▸ Data entries

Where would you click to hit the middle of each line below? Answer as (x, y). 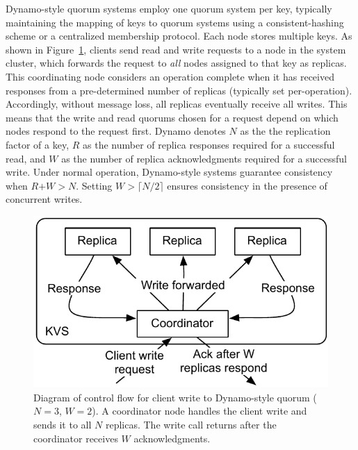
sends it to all (63, 424)
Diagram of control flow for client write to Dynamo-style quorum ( (175, 397)
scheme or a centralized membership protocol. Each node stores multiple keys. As (179, 36)
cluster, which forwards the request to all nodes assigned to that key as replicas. (176, 63)
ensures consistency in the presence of (247, 185)
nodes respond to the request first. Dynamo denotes (116, 131)
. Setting (94, 185)
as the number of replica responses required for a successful (209, 144)
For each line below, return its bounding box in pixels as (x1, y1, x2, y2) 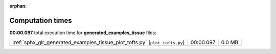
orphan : (9, 3, 27, 9)
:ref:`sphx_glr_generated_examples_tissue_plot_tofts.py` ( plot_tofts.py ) (12, 39, 185, 46)
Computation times (9, 16, 72, 25)
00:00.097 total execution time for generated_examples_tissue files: (9, 30, 156, 36)
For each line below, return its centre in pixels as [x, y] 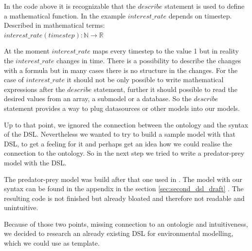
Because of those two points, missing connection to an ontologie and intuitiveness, [126, 224]
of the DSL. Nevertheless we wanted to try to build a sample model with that [120, 134]
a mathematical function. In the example [65, 15]
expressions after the [35, 89]
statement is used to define [205, 6]
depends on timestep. [200, 15]
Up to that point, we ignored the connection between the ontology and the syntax [126, 124]
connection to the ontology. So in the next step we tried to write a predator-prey [124, 153]
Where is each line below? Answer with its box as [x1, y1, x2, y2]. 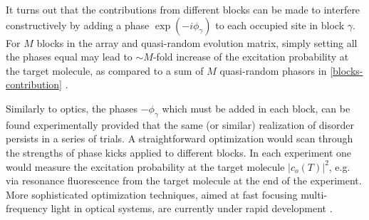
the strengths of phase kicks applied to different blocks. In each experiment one [6, 145, 352, 159]
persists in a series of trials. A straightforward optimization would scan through [6, 131, 353, 146]
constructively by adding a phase [6, 17, 150, 32]
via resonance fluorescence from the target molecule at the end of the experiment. [6, 173, 362, 188]
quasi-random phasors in [219, 63, 327, 78]
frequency [6, 201, 48, 216]
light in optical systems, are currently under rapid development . [51, 201, 333, 216]
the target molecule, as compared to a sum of [6, 63, 204, 78]
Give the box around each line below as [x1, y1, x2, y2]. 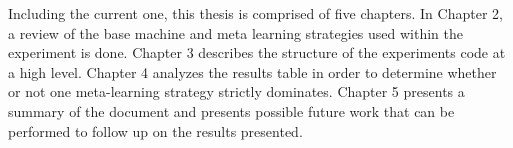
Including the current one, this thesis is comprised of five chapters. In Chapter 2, [8, 3, 503, 23]
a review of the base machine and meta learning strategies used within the [8, 22, 463, 43]
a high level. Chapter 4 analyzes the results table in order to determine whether [8, 61, 497, 82]
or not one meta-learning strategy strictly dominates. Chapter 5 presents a [8, 81, 465, 102]
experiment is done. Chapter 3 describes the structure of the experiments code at [8, 42, 506, 63]
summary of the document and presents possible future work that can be [8, 100, 455, 121]
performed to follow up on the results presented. [8, 120, 303, 141]

▸ To do
All entries above must be printed again verbatim, with images excluded.

▸ Completed task
Where would you click to hit the middle of each line below? Answer as (x, y). 
sends it to all (63, 424)
Diagram of control flow for client write to Dynamo-style quorum ( (175, 397)
scheme or a centralized membership protocol. Each node stores multiple keys. As (179, 36)
cluster, which forwards the request to all nodes assigned to that key as replicas. (176, 63)
ensures consistency in the presence of (247, 185)
nodes respond to the request first. Dynamo denotes (116, 131)
. Setting (94, 185)
as the number of replica responses required for a successful (209, 144)
For each line below, return its bounding box in pixels as (x1, y1, x2, y2) 
orphan : (9, 3, 27, 9)
:ref:`sphx_glr_generated_examples_tissue_plot_tofts.py` ( plot_tofts.py ) (12, 39, 185, 46)
Computation times (9, 16, 72, 25)
00:00.097 total execution time for generated_examples_tissue files: (9, 30, 156, 36)
For each line below, return its centre in pixels as [x, y] 
Because of those two points, missing connection to an ontologie and intuitiveness, [126, 224]
of the DSL. Nevertheless we wanted to try to build a sample model with that [120, 134]
a mathematical function. In the example [65, 15]
expressions after the [35, 89]
statement is used to define [205, 6]
depends on timestep. [200, 15]
Up to that point, we ignored the connection between the ontology and the syntax [126, 124]
connection to the ontology. So in the next step we tried to write a predator-prey [124, 153]
Where is each line below? Answer with its box as [x1, y1, x2, y2]. 
the strengths of phase kicks applied to different blocks. In each experiment one [6, 145, 352, 159]
persists in a series of trials. A straightforward optimization would scan through [6, 131, 353, 146]
constructively by adding a phase [6, 17, 150, 32]
via resonance fluorescence from the target molecule at the end of the experiment. [6, 173, 362, 188]
quasi-random phasors in [219, 63, 327, 78]
frequency [6, 201, 48, 216]
light in optical systems, are currently under rapid development . [51, 201, 333, 216]
the target molecule, as compared to a sum of [6, 63, 204, 78]
Give the box around each line below as [x1, y1, x2, y2]. 
Including the current one, this thesis is comprised of five chapters. In Chapter 2, [8, 3, 503, 23]
a review of the base machine and meta learning strategies used within the [8, 22, 463, 43]
a high level. Chapter 4 analyzes the results table in order to determine whether [8, 61, 497, 82]
or not one meta-learning strategy strictly dominates. Chapter 5 presents a [8, 81, 465, 102]
experiment is done. Chapter 3 describes the structure of the experiments code at [8, 42, 506, 63]
summary of the document and presents possible future work that can be [8, 100, 455, 121]
performed to follow up on the results presented. [8, 120, 303, 141]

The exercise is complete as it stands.